When copying the data below, keep only the lines from the one with "NoteExpress导出中文图书和期刊。导出的信息基本格式类似于： [6, 111, 328, 127]" through the one with "mutable_blobs (int index) [207, 65]", word for word, and skip the pictures.

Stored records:

··········

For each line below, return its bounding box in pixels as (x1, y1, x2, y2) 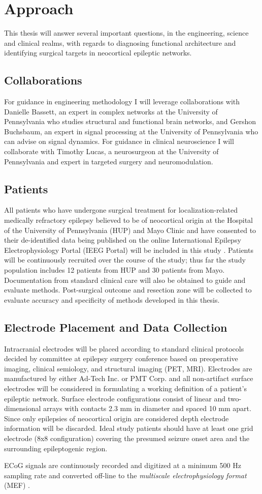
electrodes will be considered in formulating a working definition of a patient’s (4, 383, 247, 393)
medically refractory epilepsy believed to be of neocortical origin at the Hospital (4, 215, 253, 225)
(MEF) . (4, 480, 30, 490)
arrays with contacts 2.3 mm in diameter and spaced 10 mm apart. (43, 403, 251, 414)
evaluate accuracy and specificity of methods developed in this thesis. (4, 294, 220, 305)
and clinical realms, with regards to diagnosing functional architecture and (4, 37, 236, 48)
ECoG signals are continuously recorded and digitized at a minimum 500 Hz (4, 460, 241, 471)
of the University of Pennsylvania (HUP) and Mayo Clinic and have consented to (4, 224, 256, 235)
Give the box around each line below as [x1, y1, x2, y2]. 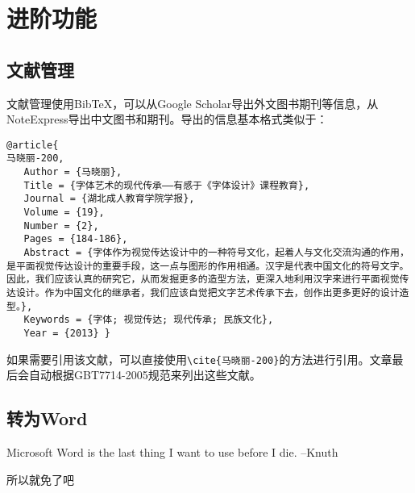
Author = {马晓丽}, [23, 166, 122, 178]
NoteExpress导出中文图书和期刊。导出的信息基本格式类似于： [6, 111, 328, 127]
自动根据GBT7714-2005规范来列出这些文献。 [28, 366, 261, 383]
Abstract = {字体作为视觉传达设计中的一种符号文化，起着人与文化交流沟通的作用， [23, 247, 409, 259]
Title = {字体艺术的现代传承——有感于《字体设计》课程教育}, [23, 179, 310, 191]
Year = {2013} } [23, 327, 110, 339]
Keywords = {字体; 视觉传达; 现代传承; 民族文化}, [23, 314, 274, 326]
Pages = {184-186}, [23, 233, 128, 245]
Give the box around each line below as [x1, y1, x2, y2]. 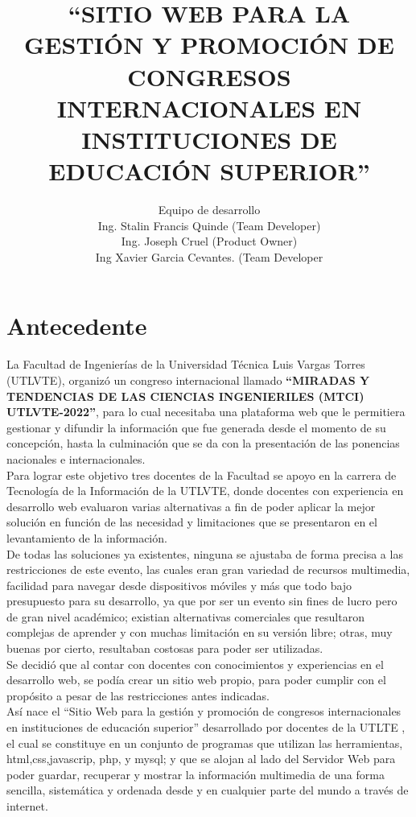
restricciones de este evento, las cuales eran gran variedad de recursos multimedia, [6, 561, 410, 578]
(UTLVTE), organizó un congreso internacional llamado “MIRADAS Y [6, 371, 370, 388]
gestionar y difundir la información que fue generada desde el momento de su [6, 419, 386, 435]
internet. [6, 798, 48, 814]
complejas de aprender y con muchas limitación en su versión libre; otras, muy [6, 624, 393, 641]
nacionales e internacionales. [6, 450, 146, 467]
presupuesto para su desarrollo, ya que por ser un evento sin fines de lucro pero [6, 592, 397, 609]
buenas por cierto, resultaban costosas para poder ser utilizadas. [6, 640, 323, 657]
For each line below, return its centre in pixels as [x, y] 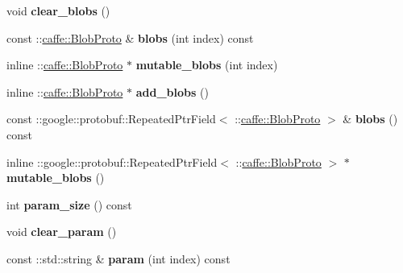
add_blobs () [172, 91]
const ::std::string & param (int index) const [118, 258]
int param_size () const [69, 204]
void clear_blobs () [58, 10]
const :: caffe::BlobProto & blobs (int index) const [130, 37]
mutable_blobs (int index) [207, 65]
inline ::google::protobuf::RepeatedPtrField [112, 161]
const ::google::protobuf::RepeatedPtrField [111, 119]
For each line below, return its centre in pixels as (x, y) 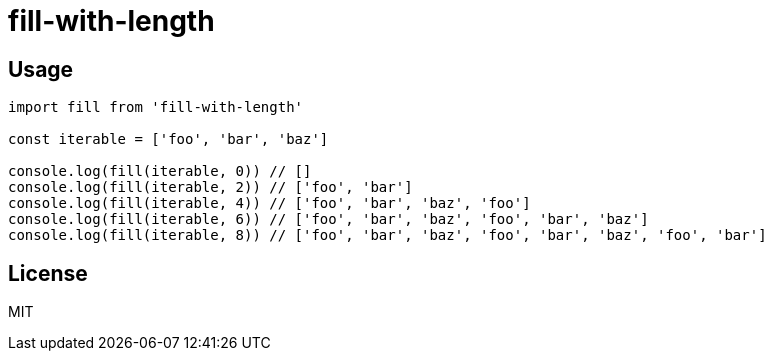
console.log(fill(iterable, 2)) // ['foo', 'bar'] (210, 187)
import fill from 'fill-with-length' (156, 107)
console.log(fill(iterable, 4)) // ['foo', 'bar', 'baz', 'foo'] (269, 203)
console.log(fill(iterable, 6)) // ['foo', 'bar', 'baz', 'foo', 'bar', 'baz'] (328, 219)
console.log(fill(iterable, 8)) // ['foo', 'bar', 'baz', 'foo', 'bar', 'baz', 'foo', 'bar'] (387, 235)
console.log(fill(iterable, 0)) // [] (160, 171)
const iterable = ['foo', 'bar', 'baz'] (168, 139)
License (48, 273)
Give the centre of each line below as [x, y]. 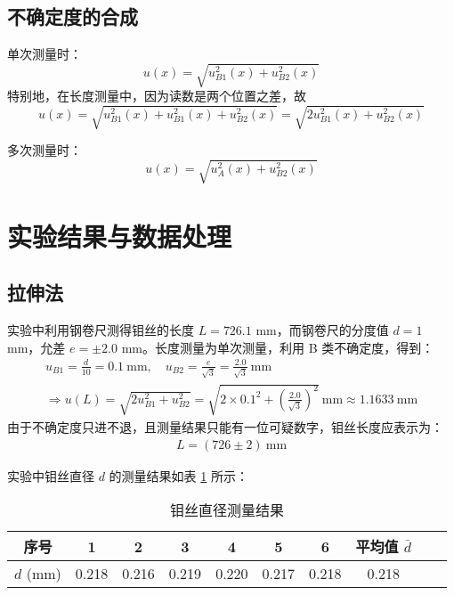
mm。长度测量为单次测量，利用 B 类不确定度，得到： [278, 347]
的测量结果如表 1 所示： [178, 475]
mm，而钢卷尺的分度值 [322, 330]
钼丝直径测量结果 [227, 510]
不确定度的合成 [73, 16]
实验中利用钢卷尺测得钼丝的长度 [101, 330]
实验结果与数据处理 [120, 236]
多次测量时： [45, 150]
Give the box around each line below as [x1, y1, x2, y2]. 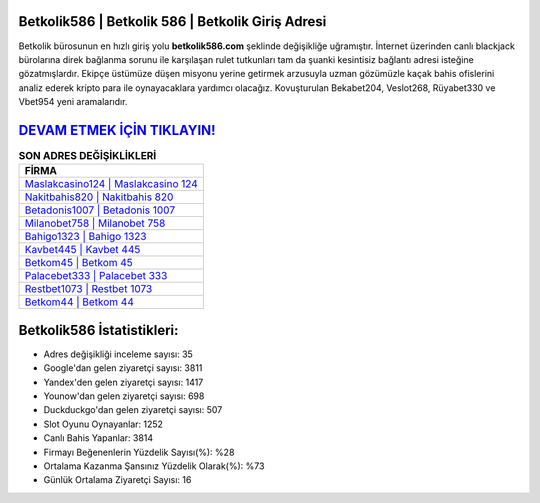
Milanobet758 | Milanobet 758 [24, 216, 166, 230]
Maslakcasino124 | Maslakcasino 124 [24, 177, 199, 191]
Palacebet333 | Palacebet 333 [24, 269, 168, 283]
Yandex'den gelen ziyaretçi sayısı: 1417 [43, 376, 204, 388]
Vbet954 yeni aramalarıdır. [18, 96, 128, 108]
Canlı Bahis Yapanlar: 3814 [43, 432, 154, 444]
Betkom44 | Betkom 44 [24, 295, 135, 309]
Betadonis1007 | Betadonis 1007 [24, 203, 175, 217]
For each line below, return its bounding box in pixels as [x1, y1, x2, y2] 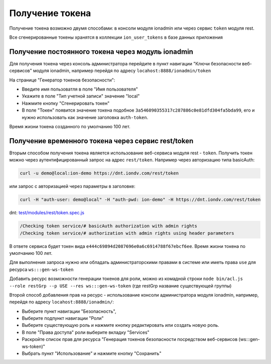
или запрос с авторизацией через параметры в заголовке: [9, 184, 135, 190]
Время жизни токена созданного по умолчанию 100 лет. [9, 123, 130, 129]
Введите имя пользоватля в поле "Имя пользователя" [22, 86, 138, 93]
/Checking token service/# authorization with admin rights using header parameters [20, 230, 234, 236]
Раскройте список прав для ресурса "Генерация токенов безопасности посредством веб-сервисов [22, 336, 238, 342]
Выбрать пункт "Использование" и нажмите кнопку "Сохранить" [22, 350, 162, 356]
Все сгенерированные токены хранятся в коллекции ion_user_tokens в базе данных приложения [9, 34, 223, 40]
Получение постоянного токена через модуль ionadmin [9, 47, 193, 56]
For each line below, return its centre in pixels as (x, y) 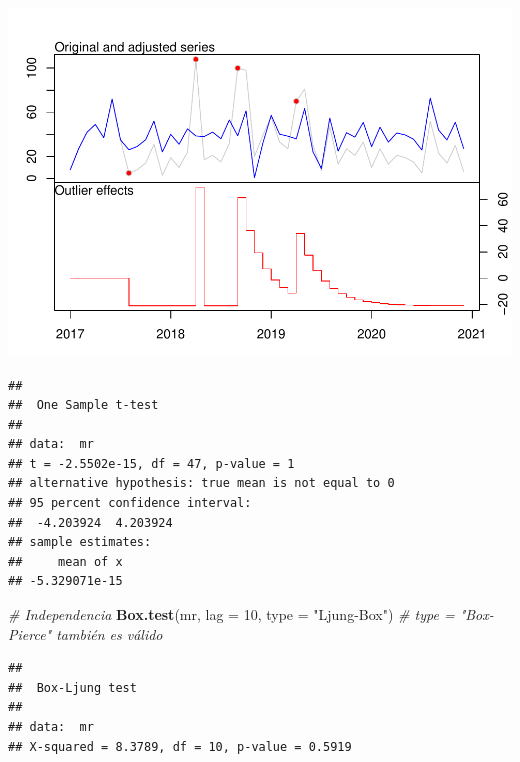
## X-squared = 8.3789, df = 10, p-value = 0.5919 (180, 746)
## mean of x (65, 561)
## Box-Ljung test (72, 687)
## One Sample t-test (83, 405)
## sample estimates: (80, 542)
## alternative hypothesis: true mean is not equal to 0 (201, 483)
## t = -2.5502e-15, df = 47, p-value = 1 (151, 463)
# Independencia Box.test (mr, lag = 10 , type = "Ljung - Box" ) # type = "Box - (251, 614)

··········

Response to this task =
NoteExpress导出中文图书和期刊。导出的信息基本格式类似于： [6, 111, 328, 127]
自动根据GBT7714-2005规范来列出这些文献。 [28, 366, 261, 383]
Abstract = {字体作为视觉传达设计中的一种符号文化，起着人与文化交流沟通的作用， [23, 247, 409, 259]
Title = {字体艺术的现代传承——有感于《字体设计》课程教育}, [23, 179, 310, 191]
Year = {2013} } [23, 327, 110, 339]
Keywords = {字体; 视觉传达; 现代传承; 民族文化}, [23, 314, 274, 326]
Pages = {184-186}, [23, 233, 128, 245]
Give the box around each line below as [x1, y1, x2, y2]. 
restricciones de este evento, las cuales eran gran variedad de recursos multimedia, [6, 561, 410, 578]
(UTLVTE), organizó un congreso internacional llamado “MIRADAS Y [6, 371, 370, 388]
gestionar y difundir la información que fue generada desde el momento de su [6, 419, 386, 435]
internet. [6, 798, 48, 814]
complejas de aprender y con muchas limitación en su versión libre; otras, muy [6, 624, 393, 641]
nacionales e internacionales. [6, 450, 146, 467]
presupuesto para su desarrollo, ya que por ser un evento sin fines de lucro pero [6, 592, 397, 609]
buenas por cierto, resultaban costosas para poder ser utilizadas. [6, 640, 323, 657]
For each line below, return its centre in pixels as [x, y] 
add_blobs () [172, 91]
const ::std::string & param (int index) const [118, 258]
int param_size () const [69, 204]
void clear_blobs () [58, 10]
const :: caffe::BlobProto & blobs (int index) const [130, 37]
mutable_blobs (int index) [207, 65]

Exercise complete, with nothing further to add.